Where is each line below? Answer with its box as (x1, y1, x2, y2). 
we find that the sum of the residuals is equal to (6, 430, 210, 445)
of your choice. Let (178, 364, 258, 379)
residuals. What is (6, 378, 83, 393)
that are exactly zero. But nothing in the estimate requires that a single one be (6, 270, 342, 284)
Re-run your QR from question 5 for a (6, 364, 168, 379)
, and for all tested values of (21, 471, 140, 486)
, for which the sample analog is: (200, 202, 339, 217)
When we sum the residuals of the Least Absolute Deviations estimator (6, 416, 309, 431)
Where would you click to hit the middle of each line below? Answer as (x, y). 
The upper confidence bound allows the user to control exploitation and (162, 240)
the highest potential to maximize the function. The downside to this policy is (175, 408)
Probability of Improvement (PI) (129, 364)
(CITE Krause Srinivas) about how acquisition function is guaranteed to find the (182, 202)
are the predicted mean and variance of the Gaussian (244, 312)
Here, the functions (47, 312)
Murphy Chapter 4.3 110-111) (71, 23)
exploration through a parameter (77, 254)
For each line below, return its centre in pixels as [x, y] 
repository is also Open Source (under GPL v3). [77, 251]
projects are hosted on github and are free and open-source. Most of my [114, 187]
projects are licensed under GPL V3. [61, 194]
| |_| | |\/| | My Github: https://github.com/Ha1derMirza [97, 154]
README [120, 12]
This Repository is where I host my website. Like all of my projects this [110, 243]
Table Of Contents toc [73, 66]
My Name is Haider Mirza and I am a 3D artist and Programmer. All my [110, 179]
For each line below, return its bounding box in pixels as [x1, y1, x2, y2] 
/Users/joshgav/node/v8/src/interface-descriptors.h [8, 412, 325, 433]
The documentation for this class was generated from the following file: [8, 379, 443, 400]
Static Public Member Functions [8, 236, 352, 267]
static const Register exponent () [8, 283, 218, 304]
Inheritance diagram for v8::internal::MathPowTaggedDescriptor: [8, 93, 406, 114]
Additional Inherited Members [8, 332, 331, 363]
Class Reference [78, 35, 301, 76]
----
### What the task requires
Report the number of lines in the entries where the word "this" occurs, and add nothing else.

### Solution
3